**Assignment**
Beneath this line sits some data. Return only its lines from the one holding "parents can engage" through the one holding "include the Ray", inclusive, exactly, with the images removed.

#### Provided records ####

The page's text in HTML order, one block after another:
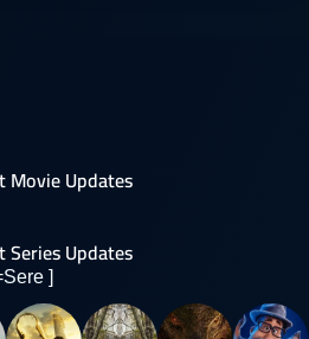
Movie Updates
Series Updates
]
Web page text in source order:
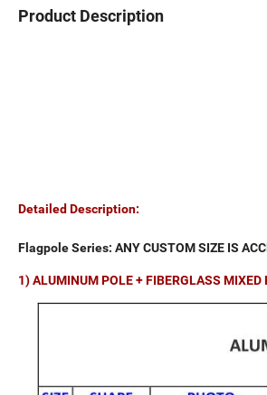
Product Description
Detailed Description:
Flagpole Series: ANY CUSTOM SIZE IS
1) ALUMINUM POLE + FIBERGLASS MIXED
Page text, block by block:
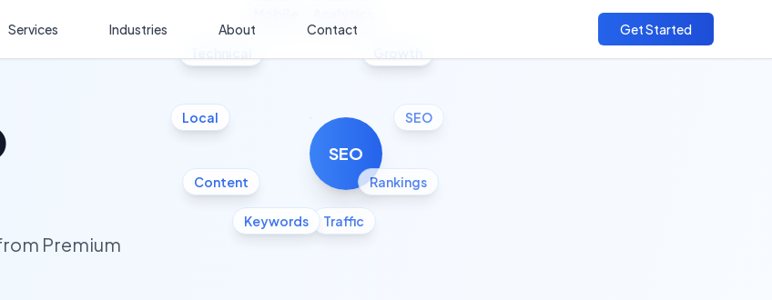
Services Industries About Contact Get Started
Premium
SEO
SEO
Rankings
Traffic
Keywords
Content
Local
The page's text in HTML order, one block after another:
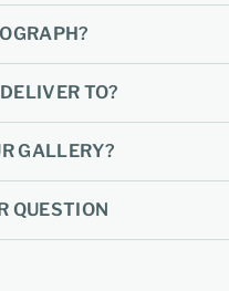
TO?
GALLERY?
QUESTION
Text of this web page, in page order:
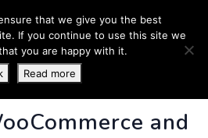
- Business
and
that we give you the best
If you continue to use this site we
you are happy with it.
Read more
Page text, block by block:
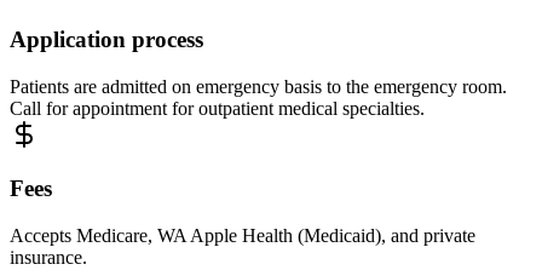
Application process
Patients are admitted on emergency basis to the emergency room.
Call for appointment for outpatient medical specialties.
Fees
Accepts Medicare, WA Apple Health (Medicaid), and private
insurance.
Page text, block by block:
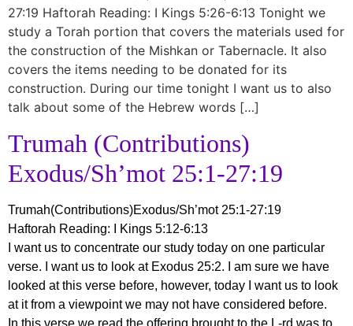
27:19 Haftorah Reading: I Kings 5:26-6:13 Tonight we
study a Torah portion that covers the materials used for
the construction of the Mishkan or Tabernacle. It also
covers the items needing to be donated for its
construction. During our time tonight I want us to also
talk about some of the Hebrew words […]
Trumah (Contributions)
Exodus/Sh’mot 25:1-27:19
Trumah(Contributions)Exodus/Sh’mot 25:1-27:19
Haftorah Reading: I Kings 5:12-6:13
I want us to concentrate our study today on one particular
verse. I want us to look at Exodus 25:2. I am sure we have
looked at this verse before, however, today I want us to look
at it from a viewpoint we may not have considered before.
In this verse we read the offering brought to the L-rd was to
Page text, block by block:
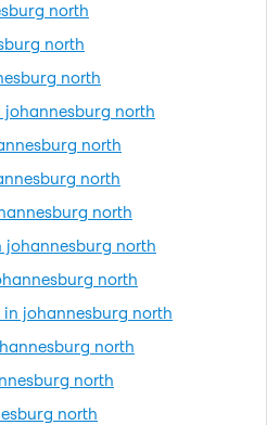
north
north
north
north
north
north
north
north
north
johannesburg north
north
north
north
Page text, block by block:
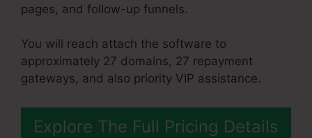
pages, and follow-up funnels.
You will reach attach the software to
approximately 27 domains, 27 repayment
gateways, and also priority VIP assistance.
Explore The Full Pricing Details
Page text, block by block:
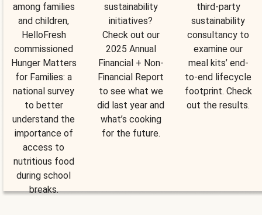
among families
and children,
HelloFresh
commissioned
Hunger Matters
for Families: a
national survey
to better
understand the
importance of
access to
nutritious food
during school
breaks.
sustainability
initiatives?
Check out our
2025 Annual
Financial + Non-
Financial Report
to see what we
did last year and
what’s cooking
for the future.
third-party
sustainability
consultancy to
examine our
meal kits’ end-
to-end lifecycle
footprint. Check
out the results.
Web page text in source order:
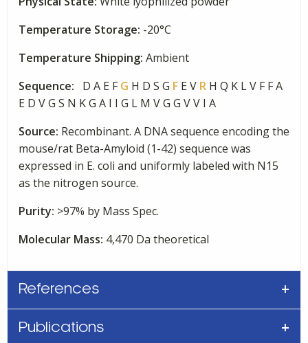
quantity
Temperature Storage: -20°C
Temperature Shipping: Ambient
Sequence:
D A E FG H D S G F E V R H Q K L V F F A
E D V G S N K G A I I G L M V G G V V I A
Source: Recombinant. A DNA sequence encoding the
mouse/rat Beta-Amyloid (1-42) sequence was
expressed in E. coli and uniformly labeled with N15
as the nitrogen source.
Purity: >97% by Mass Spec.
Molecular Mass: 4,470 Da theoretical
References
Publications
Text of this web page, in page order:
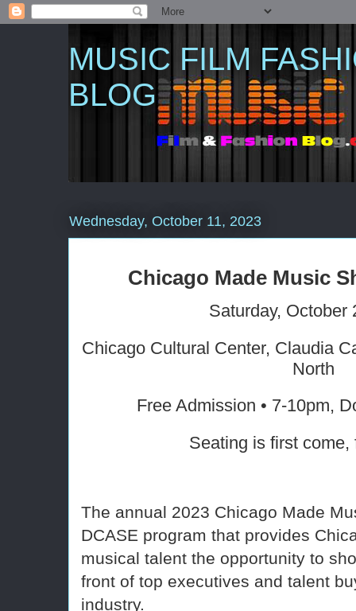
MUSIC FILM
BLOG
Wednesday, October 11, 2023
Chicago Made Music
Saturday, October
Chicago Cultural Center, Claudia
North
Free Admission • 7-10pm,
Seating is first come,
The annual 2023 Chicago Made
DCASE program that provides
musical talent the opportunity to
front of top executives and talent
industry.
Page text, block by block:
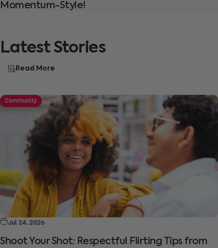
Momentum-Style!
Latest Stories
Read More
Community
Jul 24, 2026
Shoot Your Shot: Respectful Flirting Tips from
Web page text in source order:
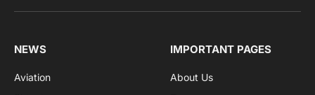
sports and politics.
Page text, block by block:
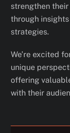
strengthen
through
strategies.
We’re excited
unique
offering
with their
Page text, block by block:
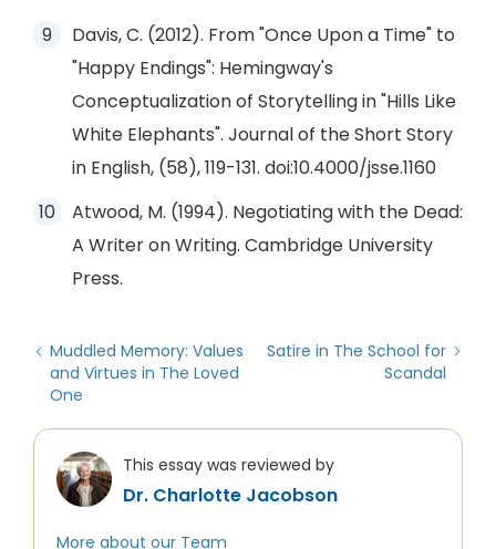
Davis, C. (2012). From "Once Upon a Time" to
"Happy Endings": Hemingway's
Conceptualization of Storytelling in "Hills Like
White Elephants". Journal of the Short Story
in English, (58), 119-131. doi:10.4000/jsse.1160
Atwood, M. (1994). Negotiating with the Dead:
A Writer on Writing. Cambridge University
Press.
Muddled Memory: Values
and Virtues in The Loved
One
Satire in The School for
Scandal
This essay was reviewed by
Dr. Charlotte Jacobson
More about our Team
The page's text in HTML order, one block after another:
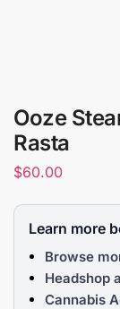
Ooze
Rasta
$60.00
Learn more
Browse
Headshop
Cannabis
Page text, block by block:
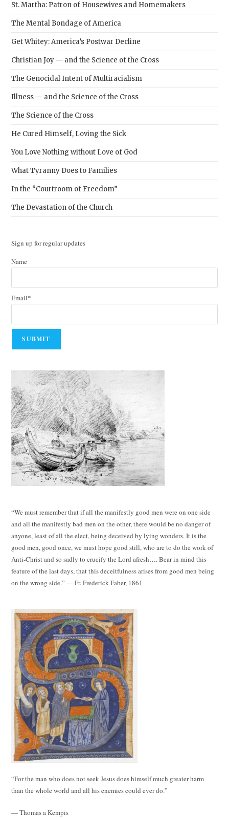
St. Martha: Patron of Housewives and Homemakers
The Mental Bondage of America
Get Whitey: America’s Postwar Decline
Christian Joy — and the Science of the Cross
The Genocidal Intent of Multiracialism
Illness — and the Science of the Cross
The Science of the Cross
He Cured Himself, Loving the Sick
You Love Nothing without Love of God
What Tyranny Does to Families
In the “Courtroom of Freedom”
The Devastation of the Church
Sign up for regular updates
Name
Email*
“We must remember that if all the manifestly good men were on one side
and all the manifestly bad men on the other, there would be no danger of
anyone, least of all the elect, being deceived by lying wonders. It is the
good men, good once, we must hope good still, who are to do the work of
Anti-Christ and so sadly to crucify the Lord afresh…. Bear in mind this
feature of the last days, that this deceitfulness arises from good men being
on the wrong side.” ----Fr. Frederick Faber, 1861
“For the man who does not seek Jesus does himself much greater harm
than the whole world and all his enemies could ever do.”
— Thomas a Kempis
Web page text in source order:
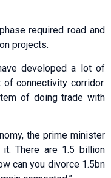
required road and
projects.
developed a lot of
connectivity corridor.
of doing trade with
the prime minister
it. There are 1.5 billion
can you divorce 1.5bn
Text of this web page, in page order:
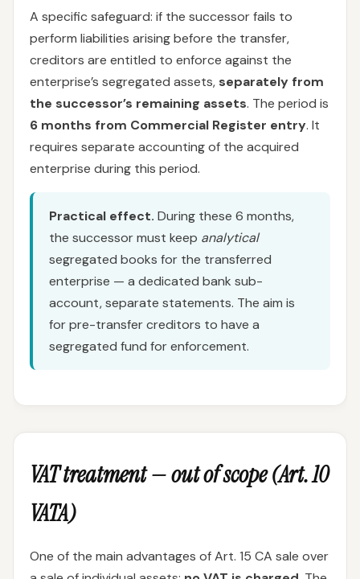
A specific safeguard: if the successor fails to
perform liabilities arising before the transfer,
creditors are entitled to enforce against the
enterprise’s segregated assets, separately from
the successor’s remaining assets. The period is
6 months from Commercial Register entry. It
requires separate accounting of the acquired
enterprise during this period.
Practical effect. During these 6 months,
the successor must keep analytical
segregated books for the transferred
enterprise — a dedicated bank sub-
account, separate statements. The aim is
for pre-transfer creditors to have a
segregated fund for enforcement.
VAT treatment — out of scope (Art. 10
VATA)
One of the main advantages of Art. 15 CA sale over
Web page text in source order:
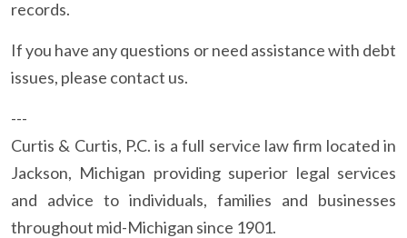
records.
If you have any questions or need assistance with debt
issues, please contact us.
---
Curtis & Curtis, P.C. is a full service law firm located in
Jackson, Michigan providing superior legal services
and advice to individuals, families and businesses
throughout mid-Michigan since 1901.
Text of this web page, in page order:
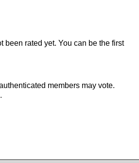
been rated yet. You can be the first
members may vote.
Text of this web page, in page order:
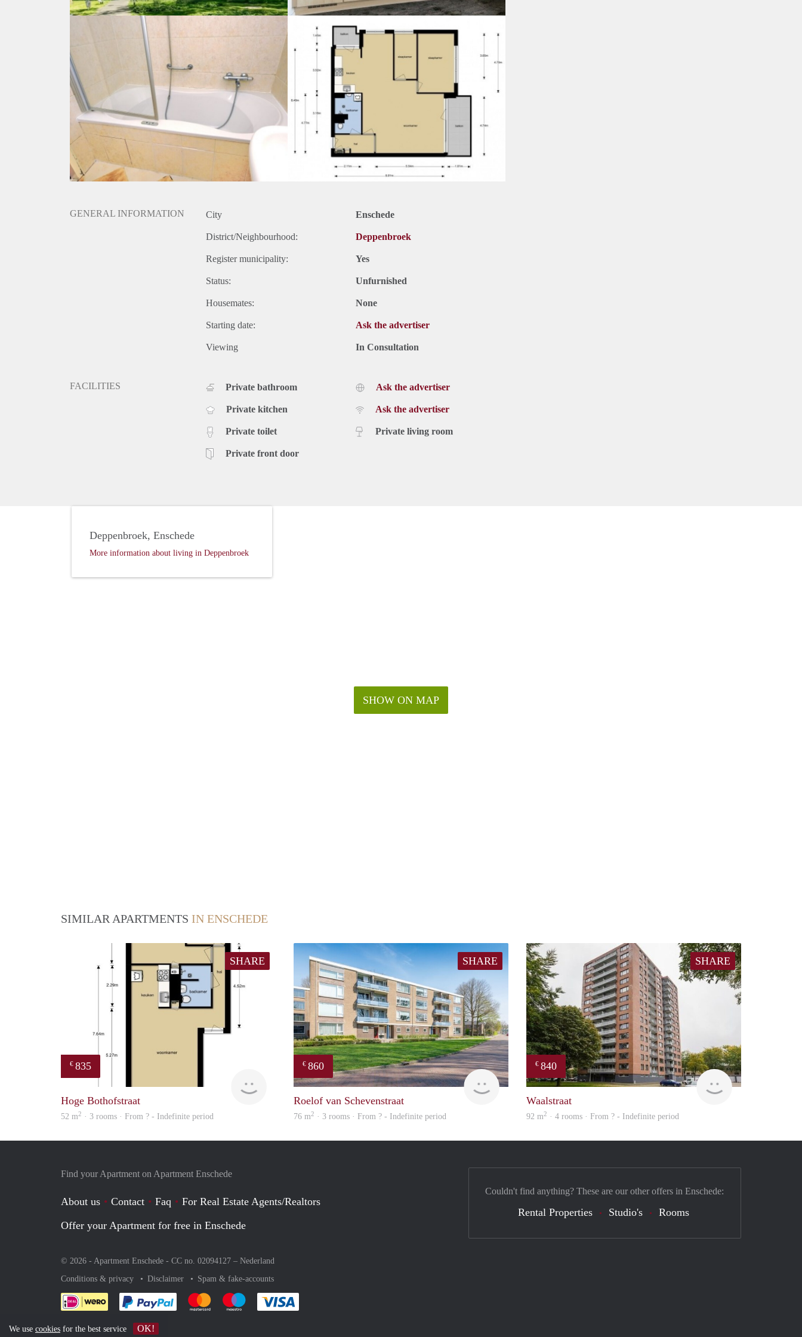
GENERAL INFORMATION City Enschede
District/Neighbourhood: Deppenbroek
Register municipality: Yes
Status: Unfurnished
Housemates: None
Starting date: Ask the advertiser
Viewing In Consultation
FACILITIES Private bathroom
Private kitchen
Private toilet
Private front door
Ask the advertiser
Ask the advertiser
Private living room
SHOW ON MAP
Deppenbroek, Enschede
More information about living in Deppenbroek
SIMILAR APARTMENTS IN ENSCHEDE
SHARE
€ 835
Hoge Bothofstraat
52 m2 · 3 rooms · From ? - Indefinite period
SHARE
€ 860
finder
Roelof van Schevenstraat
76 m2 · 3 rooms · From ? - Indefinite period
SHARE
€ 840
rent
Waalstraat
92 m2 · 4 rooms · From ? - Indefinite period
Find your Apartment on Apartment Enschede
About us Contact Faq
For Real Estate Agents/Realtors
Offer your Apartment for free in Enschede
© 2026 - Apartment Enschede - CC no. 02094127 – Nederland
Conditions & privacy
Disclaimer Spam & fake-accounts
Pay easily with :payment method
Pay easily with :payment method
Pay easily with :payment method
Couldn't find anything? These are our other offers in Enschede:
Rental Properties Studio's Rooms
We use cookies for the best service OK!
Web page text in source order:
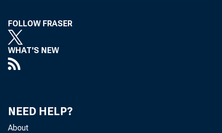
FOLLOW FRASER
WHAT'S NEW
NEED HELP?
About
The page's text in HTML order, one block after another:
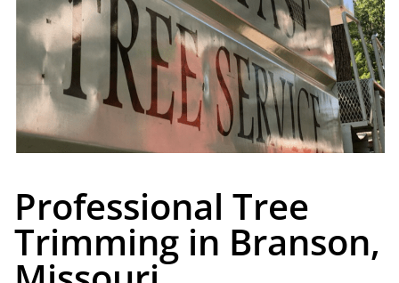
Professional Tree
Trimming in Branson,
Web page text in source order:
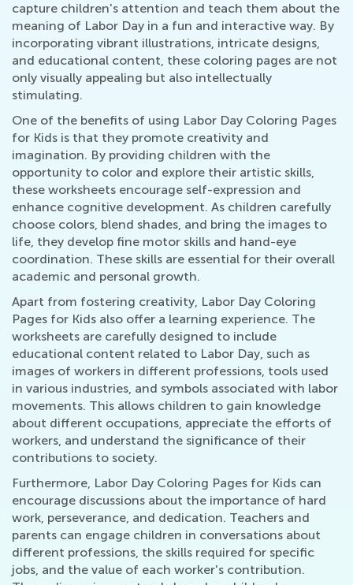
capture children's attention and teach them about the
meaning of Labor Day in a fun and interactive way. By
incorporating vibrant illustrations, intricate designs,
and educational content, these coloring pages are not
only visually appealing but also intellectually
stimulating.
One of the benefits of using Labor Day Coloring Pages
for Kids is that they promote creativity and
imagination. By providing children with the
opportunity to color and explore their artistic skills,
these worksheets encourage self-expression and
enhance cognitive development. As children carefully
choose colors, blend shades, and bring the images to
life, they develop fine motor skills and hand-eye
coordination. These skills are essential for their overall
academic and personal growth.
Apart from fostering creativity, Labor Day Coloring
Pages for Kids also offer a learning experience. The
worksheets are carefully designed to include
educational content related to Labor Day, such as
images of workers in different professions, tools used
in various industries, and symbols associated with labor
movements. This allows children to gain knowledge
about different occupations, appreciate the efforts of
workers, and understand the significance of their
contributions to society.
Furthermore, Labor Day Coloring Pages for Kids can
encourage discussions about the importance of hard
work, perseverance, and dedication. Teachers and
parents can engage children in conversations about
different professions, the skills required for specific
jobs, and the value of each worker's contribution.
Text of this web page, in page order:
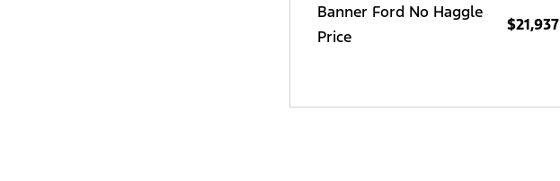
Banner Ford No Haggle
Price
$21,937
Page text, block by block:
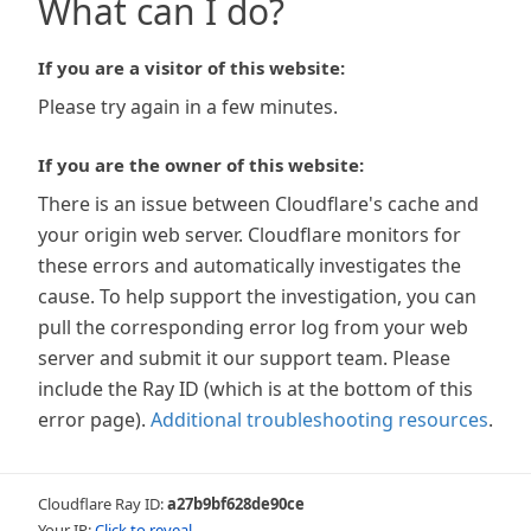
What can I do?
If you are a visitor of this website:
Please try again in a few minutes.
If you are the owner of this website:
There is an issue between Cloudflare's cache and
your origin web server. Cloudflare monitors for
these errors and automatically investigates the
cause. To help support the investigation, you can
pull the corresponding error log from your web
server and submit it our support team. Please
include the Ray ID (which is at the bottom of this
error page). Additional troubleshooting resources.
Cloudflare Ray ID:a27b9bf628de90ce
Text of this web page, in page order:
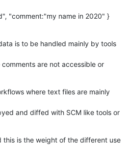
is to be handled mainly by tools
are not accessible or
where text files are mainly
and diffed with SCM like tools or
this is the weight of the different use
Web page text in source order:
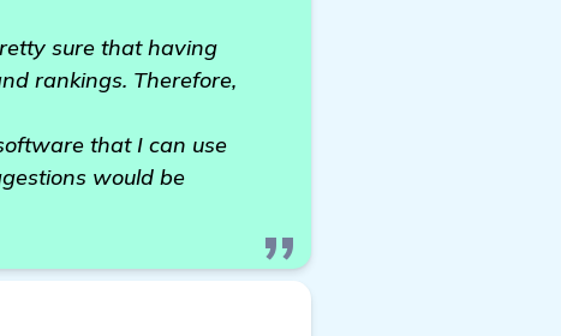
sure that having
rankings. Therefore,
that I can use
would be
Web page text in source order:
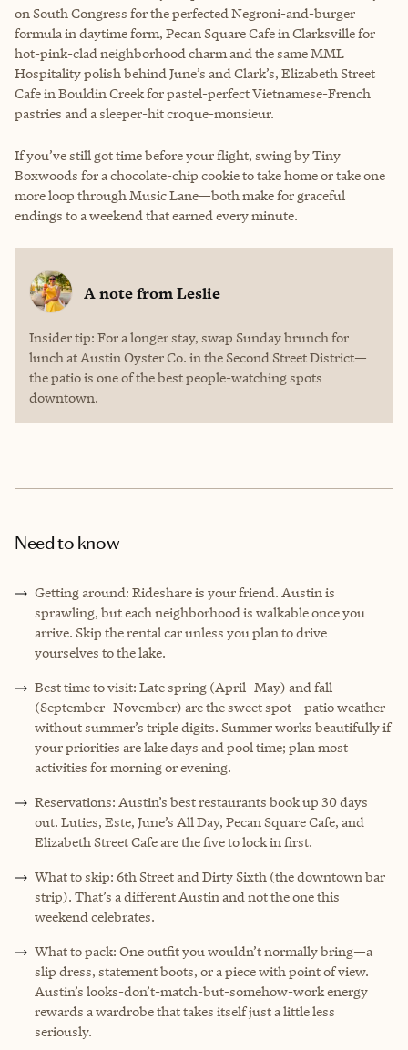
on South Congress for the perfected Negroni-and-burger
formula in daytime form, Pecan Square Cafe in Clarksville for
hot-pink-clad neighborhood charm and the same MML
Hospitality polish behind June’s and Clark’s, Elizabeth Street
Cafe in Bouldin Creek for pastel-perfect Vietnamese-French
pastries and a sleeper-hit croque-monsieur.
If you’ve still got time before your flight, swing by Tiny
Boxwoods for a chocolate-chip cookie to take home or take one
more loop through Music Lane—both make for graceful
endings to a weekend that earned every minute.
A note fromLeslie
Insider tip: For a longer stay, swap Sunday brunch for
lunch at Austin Oyster Co. in the Second Street District—
the patio is one of the best people-watching spots
downtown.
Need to know
Getting around: Rideshare is your friend. Austin is
sprawling, but each neighborhood is walkable once you
arrive. Skip the rental car unless you plan to drive
yourselves to the lake.
Best time to visit: Late spring (April–May) and fall
(September–November) are the sweet spot—patio weather
without summer’s triple digits. Summer works beautifully if
your priorities are lake days and pool time; plan most
activities for morning or evening.
Reservations: Austin’s best restaurants book up 30 days
out. Luties, Este, June’s All Day, Pecan Square Cafe, and
Elizabeth Street Cafe are the five to lock in first.
What to skip: 6th Street and Dirty Sixth (the downtown bar
strip). That’s a different Austin and not the one this
weekend celebrates.
What to pack: One outfit you wouldn’t normally bring—a
slip dress, statement boots, or a piece with point of view.
Austin’s looks-don’t-match-but-somehow-work energy
rewards a wardrobe that takes itself just a little less
seriously.
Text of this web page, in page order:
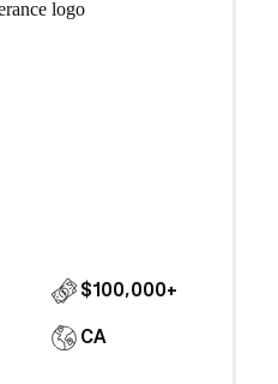
$100,000+
CA

####

**Expected answer**
parents can engage children in conversations about
different professions, the skills required for specific
jobs, and the value of each worker's contribution.
Text of this web page, in page order:
Banner Ford No Haggle
Price
$21,937
Page text, block by block:
What can I do?
If you are a visitor of this website:
Please try again in a few minutes.
If you are the owner of this website:
There is an issue between Cloudflare's cache and
your origin web server. Cloudflare monitors for
these errors and automatically investigates the
cause. To help support the investigation, you can
pull the corresponding error log from your web
server and submit it our support team. Please
include the Ray ID (which is at the bottom of this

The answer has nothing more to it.